Don’t answer the phone
A telephone was a serious matter: waiting lists for installation might extend for months, even years; the cost of a connection was beyond the pocket of many ordinary people; and the cost of calls was greater than it is now. Typical telephone design conveyed a sense of gravitas, sober, black, serious. Telephones were treated with respect, accorded a place of prominence in a house. A typical telephone might sit on a hallstand in a draughty corridor, or hung on a kitchen wall. There would usually be no chair for sitting, for who would spend so long talking on a telephone that they might need to sit?
The old farmer’s telephone sat on a table in the hall of his single storey farmhouse; it had about it a stern and forbidding air worthy of the man himself. We sat on wooden chairs at the kitchen table, on a summer’s day, the door opened onto the hall to allow air to circulate through the house. “Do you see that phone?” he said, staring through the door. “It rings and by the time I get up from this chair and have walked down to pick it up, people have rung off. Do they think I have the phone in my pocket?”
It had seemed unwise to suggest to him that cordless telephones had been around for a decade or more and that even then (the mid 1990s) mobile phones were commonplace; he would have undoubtedly regarded such innovations as representing just one more step in the decline of civilised society. In retrospect, maybe such an objection would not have been so absurd.

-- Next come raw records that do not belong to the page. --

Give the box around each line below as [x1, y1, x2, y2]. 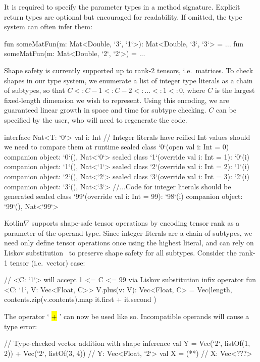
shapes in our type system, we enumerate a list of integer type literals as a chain [4, 75, 253, 85]
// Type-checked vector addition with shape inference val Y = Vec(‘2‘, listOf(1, [4, 338, 250, 348]
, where [182, 85, 205, 95]
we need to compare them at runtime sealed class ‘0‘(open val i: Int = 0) [4, 141, 229, 152]
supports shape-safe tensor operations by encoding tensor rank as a [31, 218, 240, 228]
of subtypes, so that [4, 85, 65, 95]
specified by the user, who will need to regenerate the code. [4, 114, 187, 125]
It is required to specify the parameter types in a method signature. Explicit [4, 2, 240, 12]
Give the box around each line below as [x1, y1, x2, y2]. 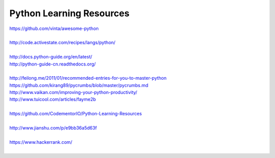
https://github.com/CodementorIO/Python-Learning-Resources [9, 111, 142, 117]
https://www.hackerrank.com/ [9, 139, 72, 145]
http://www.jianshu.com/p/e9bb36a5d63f [9, 125, 97, 131]
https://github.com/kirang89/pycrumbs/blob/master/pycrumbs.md [9, 82, 149, 88]
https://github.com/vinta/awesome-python [9, 25, 99, 31]
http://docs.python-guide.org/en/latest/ [9, 54, 93, 60]
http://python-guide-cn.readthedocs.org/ [9, 61, 96, 67]
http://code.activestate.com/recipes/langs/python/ [9, 40, 116, 46]
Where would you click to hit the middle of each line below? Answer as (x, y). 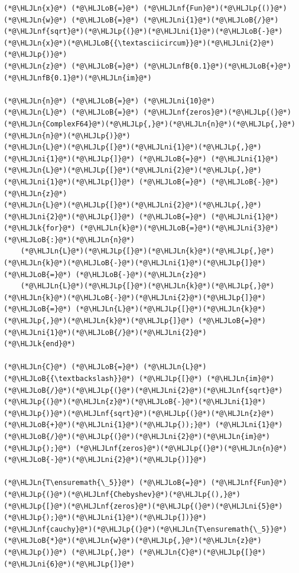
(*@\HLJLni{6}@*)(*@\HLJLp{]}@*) (69, 564)
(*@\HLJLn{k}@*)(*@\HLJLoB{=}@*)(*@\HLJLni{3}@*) (179, 228)
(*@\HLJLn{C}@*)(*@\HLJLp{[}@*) (202, 552)
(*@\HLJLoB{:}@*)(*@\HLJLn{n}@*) (69, 240)
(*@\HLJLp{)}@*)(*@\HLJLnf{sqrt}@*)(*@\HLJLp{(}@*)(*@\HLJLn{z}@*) (139, 413)
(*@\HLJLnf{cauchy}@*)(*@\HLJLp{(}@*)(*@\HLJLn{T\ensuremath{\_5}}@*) (145, 529)
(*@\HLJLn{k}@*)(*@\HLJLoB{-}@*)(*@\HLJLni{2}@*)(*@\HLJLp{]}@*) (135, 297)
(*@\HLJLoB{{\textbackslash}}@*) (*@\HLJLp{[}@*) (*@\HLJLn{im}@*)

Perhaps resistance to the notion of carrying a phone in one’s pocket might have enhanced the quality of life for many of us. There is now an expectation that one will have a mobile phone, and that, even if not answering a call immediately, one will return a call at the earliest opportunity – times, days, locations, have all become almost an irrelevance in a culture of expectancy of an instant response. Long gone is any widespread notion that only in an emergency would one make a call at an irregular hour, or on a Sunday.
Not so long ago, people wrote letters and would make telephone calls only when necessary. The first mobile phone in our house appeared in 1995 and cost £50-£60 a month, most of which was a standing charge; it was only bought because Katharine, my wife, was working in a parish forty-five miles from home and spent much of her time on the road. Calls were around £1 a minute and were brief and essential, and human civilisation did not fragment.
Cheap phones and free calls would have seemed a great boon in 1995, the notion that they might bring any disadvantage would have seemed absurd. The old farmer was untroubled by the thought of not reaching the hall table in time to lift the receiver; what annoyed him was the expectation of callers that there should be an instant answer. Assuming the farmer’s attitude would mean having the courage to leave calls unanswered (either that, or insist that answers will only be given to callers speaking from draughty halls).